- Steve Kramer and the Wallets at First Avenue c. 1982

Background information
- Origin: Minneapolis, United States
- Genres: Post-punk
- Years active: Early 1980s–1988
- Labels: Twin/Tone
- Past members: Steve Kramer Erik Anderson Jim Clifford Rod Gordon Max Ray

= The Wallets =

Rock band from Minnesota active in the 1980s

The Wallets were a band from the Twin Cities, who recorded on the local Twin/Tone Records label in the 1980s.

==History==
The Wallets were founded as an experimental group by accordionist Steve Kramer and managed by Bob Hest.

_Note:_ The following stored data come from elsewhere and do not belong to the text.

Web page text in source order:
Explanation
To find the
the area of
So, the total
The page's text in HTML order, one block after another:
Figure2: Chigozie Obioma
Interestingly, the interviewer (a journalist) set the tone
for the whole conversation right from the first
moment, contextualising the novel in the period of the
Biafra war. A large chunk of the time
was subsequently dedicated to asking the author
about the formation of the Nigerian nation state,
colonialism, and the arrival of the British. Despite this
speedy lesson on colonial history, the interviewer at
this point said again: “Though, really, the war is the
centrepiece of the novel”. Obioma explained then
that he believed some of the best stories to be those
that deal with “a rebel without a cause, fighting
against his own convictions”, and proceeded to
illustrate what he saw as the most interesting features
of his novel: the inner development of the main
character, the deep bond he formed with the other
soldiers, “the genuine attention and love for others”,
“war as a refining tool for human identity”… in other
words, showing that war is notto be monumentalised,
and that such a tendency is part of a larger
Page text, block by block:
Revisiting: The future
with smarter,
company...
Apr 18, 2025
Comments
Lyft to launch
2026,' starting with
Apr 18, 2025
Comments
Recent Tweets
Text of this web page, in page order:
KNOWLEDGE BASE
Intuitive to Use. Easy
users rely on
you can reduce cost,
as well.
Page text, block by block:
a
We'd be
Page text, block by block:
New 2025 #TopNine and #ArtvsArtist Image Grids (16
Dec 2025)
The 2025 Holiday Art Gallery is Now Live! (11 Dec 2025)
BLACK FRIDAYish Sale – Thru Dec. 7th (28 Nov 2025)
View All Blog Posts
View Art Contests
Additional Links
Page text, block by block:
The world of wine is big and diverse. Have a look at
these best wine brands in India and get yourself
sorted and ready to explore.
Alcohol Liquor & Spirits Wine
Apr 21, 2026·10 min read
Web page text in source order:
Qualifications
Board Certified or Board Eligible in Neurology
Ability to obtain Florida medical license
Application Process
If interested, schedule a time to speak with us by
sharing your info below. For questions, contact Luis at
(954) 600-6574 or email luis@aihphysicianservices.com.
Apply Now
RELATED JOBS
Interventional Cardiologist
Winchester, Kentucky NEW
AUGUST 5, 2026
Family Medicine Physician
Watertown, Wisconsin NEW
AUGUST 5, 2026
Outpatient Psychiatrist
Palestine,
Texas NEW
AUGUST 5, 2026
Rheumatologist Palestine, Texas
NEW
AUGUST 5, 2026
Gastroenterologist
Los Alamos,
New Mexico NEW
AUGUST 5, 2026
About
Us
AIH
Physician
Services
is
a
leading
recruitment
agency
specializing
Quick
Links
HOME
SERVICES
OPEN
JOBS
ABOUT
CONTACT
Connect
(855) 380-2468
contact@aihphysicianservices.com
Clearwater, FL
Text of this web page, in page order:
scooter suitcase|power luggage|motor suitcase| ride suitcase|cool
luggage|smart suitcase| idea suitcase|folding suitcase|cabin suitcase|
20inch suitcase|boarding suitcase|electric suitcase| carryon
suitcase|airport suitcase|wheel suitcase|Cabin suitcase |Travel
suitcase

The Allen Toussaint-produced debut album Take It was released in 1986, described by Spin as urban soul and funk with "a Cajun smell to their work". The album saw the band described as "art rockers who not only want to groove but know how to groove".

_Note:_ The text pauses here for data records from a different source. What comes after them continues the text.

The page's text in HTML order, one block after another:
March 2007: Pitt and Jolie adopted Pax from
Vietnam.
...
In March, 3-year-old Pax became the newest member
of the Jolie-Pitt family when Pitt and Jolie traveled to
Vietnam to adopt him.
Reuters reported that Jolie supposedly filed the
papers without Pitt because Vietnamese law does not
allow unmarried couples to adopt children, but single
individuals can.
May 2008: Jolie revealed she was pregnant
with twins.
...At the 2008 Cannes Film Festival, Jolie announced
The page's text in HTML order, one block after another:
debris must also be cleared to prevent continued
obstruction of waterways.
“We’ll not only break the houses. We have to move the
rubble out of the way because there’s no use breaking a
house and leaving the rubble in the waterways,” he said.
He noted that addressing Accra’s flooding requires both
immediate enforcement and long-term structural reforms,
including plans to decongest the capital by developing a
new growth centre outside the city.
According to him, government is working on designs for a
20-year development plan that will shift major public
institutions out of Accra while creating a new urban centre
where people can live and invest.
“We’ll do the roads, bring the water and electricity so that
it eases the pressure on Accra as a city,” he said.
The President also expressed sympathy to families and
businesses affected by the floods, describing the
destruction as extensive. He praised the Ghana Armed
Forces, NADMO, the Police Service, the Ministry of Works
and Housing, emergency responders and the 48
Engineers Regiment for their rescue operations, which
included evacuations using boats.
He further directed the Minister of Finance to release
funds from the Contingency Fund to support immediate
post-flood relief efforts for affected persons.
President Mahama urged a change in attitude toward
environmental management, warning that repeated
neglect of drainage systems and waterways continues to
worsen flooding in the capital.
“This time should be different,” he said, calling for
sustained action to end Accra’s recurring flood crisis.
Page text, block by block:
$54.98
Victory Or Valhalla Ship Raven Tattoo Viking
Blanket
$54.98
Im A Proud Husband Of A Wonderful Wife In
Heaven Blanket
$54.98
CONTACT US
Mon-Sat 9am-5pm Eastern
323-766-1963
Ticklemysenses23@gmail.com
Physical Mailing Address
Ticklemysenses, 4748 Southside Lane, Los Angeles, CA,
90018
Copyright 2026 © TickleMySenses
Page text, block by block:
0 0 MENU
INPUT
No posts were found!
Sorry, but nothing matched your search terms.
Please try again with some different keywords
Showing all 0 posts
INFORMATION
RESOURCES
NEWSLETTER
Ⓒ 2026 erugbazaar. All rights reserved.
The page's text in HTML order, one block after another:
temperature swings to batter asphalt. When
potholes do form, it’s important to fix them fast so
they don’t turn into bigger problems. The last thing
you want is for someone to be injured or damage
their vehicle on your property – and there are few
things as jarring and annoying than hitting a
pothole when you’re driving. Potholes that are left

Kramer decided to retire the band in spring 1988, but waited until their final album, Body Talk, was released late in the fall before announcing the split. The Wallets performed their final show at the Guthrie Theatre in Minneapolis on January 23, 1989.

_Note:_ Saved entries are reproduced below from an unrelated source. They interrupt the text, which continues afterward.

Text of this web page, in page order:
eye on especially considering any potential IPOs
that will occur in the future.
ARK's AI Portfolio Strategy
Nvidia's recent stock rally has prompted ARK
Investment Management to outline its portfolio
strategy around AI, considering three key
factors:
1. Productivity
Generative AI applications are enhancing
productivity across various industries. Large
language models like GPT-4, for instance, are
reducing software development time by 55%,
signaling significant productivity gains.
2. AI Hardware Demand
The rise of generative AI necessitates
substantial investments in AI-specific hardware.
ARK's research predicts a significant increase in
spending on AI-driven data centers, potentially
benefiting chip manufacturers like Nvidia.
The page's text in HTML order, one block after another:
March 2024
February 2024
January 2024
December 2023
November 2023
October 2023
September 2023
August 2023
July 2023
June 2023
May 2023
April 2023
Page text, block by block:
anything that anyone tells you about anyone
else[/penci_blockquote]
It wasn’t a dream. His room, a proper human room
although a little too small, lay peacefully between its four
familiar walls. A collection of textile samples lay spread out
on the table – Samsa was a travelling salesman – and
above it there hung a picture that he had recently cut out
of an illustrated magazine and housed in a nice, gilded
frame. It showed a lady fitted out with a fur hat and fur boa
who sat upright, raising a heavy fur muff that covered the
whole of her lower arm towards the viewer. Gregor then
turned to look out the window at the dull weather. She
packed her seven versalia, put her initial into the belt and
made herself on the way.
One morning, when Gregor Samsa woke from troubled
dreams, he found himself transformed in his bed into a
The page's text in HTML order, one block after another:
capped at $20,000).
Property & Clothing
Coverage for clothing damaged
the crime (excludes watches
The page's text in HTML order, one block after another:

Kramer and Hest later formed an advertising agency, currently known as Hest & Kramer, Van House Weber, noted for its use of music in television ads for clients such as Target Stores, MTV, Time Warner, and Buick.

Kramer died in January 2013 at age 59.

==Musical style==
The Minneapolis Star Tribune summed the band's style up as a "mix of polka, rock, rhythm-and-blues, jazz and whimsy".

==Awards==
The band received several Minnesota Music Awards ("Minnies"), with ten nominations in 1987.

==Discography==

===Albums===
- Take It (1986), Twin/Tone
- Body Talk (1988), Twin/Tone
- 17 Songs (1989), Twin/Tone

===EPs===
- Catch a Falling Star (1983), Spiffola 333

===Singles===
- "Night Before Christmas" (1983)
- "Totally Nude" (1986)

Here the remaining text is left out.